第136章 清白坦蕩

類別:網遊競技 作者:道戈字數:2910更新時間:24/07/15 11:50:02
    “道長哥哥,置換時間已經到了。”

    花轎裏,沐鏡低聲道:“那兩個人已經恢復正常了。”

    “我記得你是序列A,那你的烙印cd是二十分鍾。”

    宋旌雲正忙着把身上的嫁衣的金絲全都拽下來,團吧團吧放好,聞言想了想道:

    “還行,時間不算長。更何況權珩說了她有辦法。”

    “好……”沐鏡道,“姐姐是和這個花轎上原本坐着的新娘在聊天吧?那個新娘姐姐剛看到姐姐時好像很驚訝的樣子。”

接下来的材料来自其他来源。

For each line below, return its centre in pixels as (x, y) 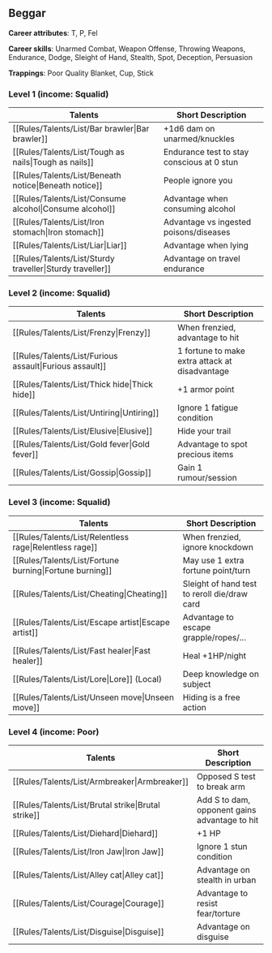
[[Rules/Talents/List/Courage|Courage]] (88, 903)
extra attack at (205, 361)
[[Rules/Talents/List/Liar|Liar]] (70, 245)
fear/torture (219, 914)
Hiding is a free (211, 697)
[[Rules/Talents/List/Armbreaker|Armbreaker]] (101, 781)
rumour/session (207, 478)
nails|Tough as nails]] (53, 162)
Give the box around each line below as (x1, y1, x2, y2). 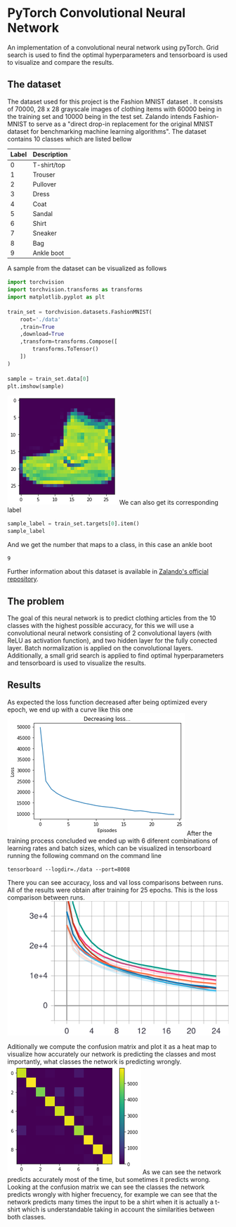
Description (32, 150, 68, 159)
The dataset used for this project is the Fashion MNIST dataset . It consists (7, 97, 223, 106)
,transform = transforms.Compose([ (20, 338, 118, 346)
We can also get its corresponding (119, 498, 219, 507)
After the (186, 829, 213, 837)
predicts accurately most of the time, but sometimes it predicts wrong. (7, 1176, 211, 1184)
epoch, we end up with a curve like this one (7, 705, 133, 714)
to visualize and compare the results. (7, 58, 114, 66)
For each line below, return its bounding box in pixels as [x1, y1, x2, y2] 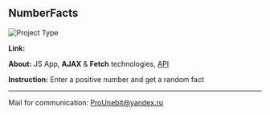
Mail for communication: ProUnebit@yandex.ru [8, 97, 163, 107]
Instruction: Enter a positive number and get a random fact [8, 74, 205, 84]
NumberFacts [8, 6, 79, 20]
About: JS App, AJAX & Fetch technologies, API [8, 59, 170, 68]
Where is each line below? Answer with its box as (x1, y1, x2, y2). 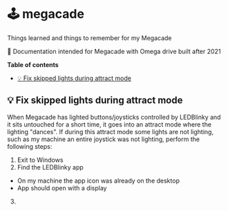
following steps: (7, 142, 53, 150)
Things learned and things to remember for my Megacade (7, 33, 172, 42)
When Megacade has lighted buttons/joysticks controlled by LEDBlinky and (7, 113, 221, 121)
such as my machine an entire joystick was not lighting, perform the (7, 135, 200, 143)
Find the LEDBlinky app (17, 163, 84, 171)
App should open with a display (17, 183, 107, 192)
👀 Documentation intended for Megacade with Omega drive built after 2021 (7, 47, 221, 55)
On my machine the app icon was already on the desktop (17, 176, 180, 185)
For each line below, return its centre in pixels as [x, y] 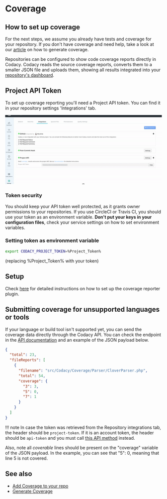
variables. [15, 228]
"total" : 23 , [23, 355]
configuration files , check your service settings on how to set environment [82, 222]
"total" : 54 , [32, 376]
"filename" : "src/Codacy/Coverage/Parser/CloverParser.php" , [83, 371]
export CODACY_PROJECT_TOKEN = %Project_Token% [53, 251]
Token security [24, 196]
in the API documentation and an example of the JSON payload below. [77, 340]
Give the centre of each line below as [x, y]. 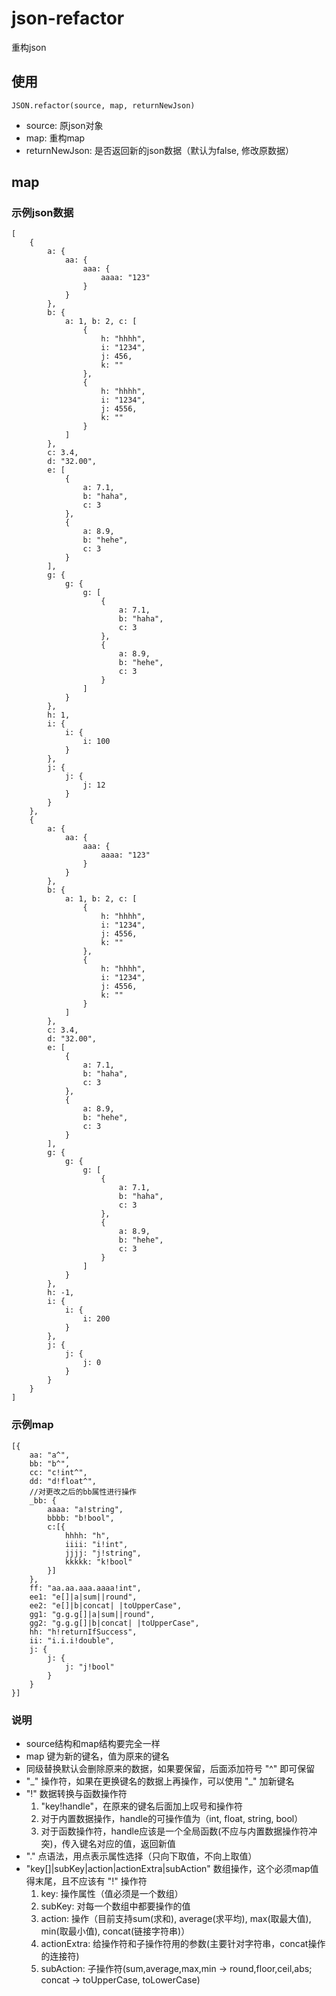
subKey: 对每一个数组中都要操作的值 [115, 1906]
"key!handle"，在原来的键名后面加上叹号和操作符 [142, 1806]
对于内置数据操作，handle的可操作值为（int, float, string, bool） [172, 1819]
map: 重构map [55, 138]
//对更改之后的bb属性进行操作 [83, 1492]
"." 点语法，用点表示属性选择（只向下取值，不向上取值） [141, 1856]
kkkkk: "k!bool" [98, 1562]
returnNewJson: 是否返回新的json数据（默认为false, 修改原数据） [159, 150]

    “能不驚訝嗎?”宋旌雲家住瓜田,一挑眉點了頭,“那個新娘就是慕家大院裏最小的那一輩,你認識的那個老太太的孫女。”

    “他們怎麼連自己的孩子也欺負!”沐鏡說完又蔫了下去,“……好像是這樣的。”

    宋旌雲“嗨”了聲,從花轎一側的小袋子掏出把瓜子和花生塞進沐鏡手裏。

    “我不解惑,惑自獲;我不修緣,緣自圓;我不參道,道自到。命裏無緣不強求,命裏有緣無需求……我知道你聽不懂,我文化一下。”

    沐鏡:“……”

    “簡單來講,既然對你不好那就不想他們了,你現在有你自己選擇的家人。等我把金線賣了,給你買糖葫蘆吃。”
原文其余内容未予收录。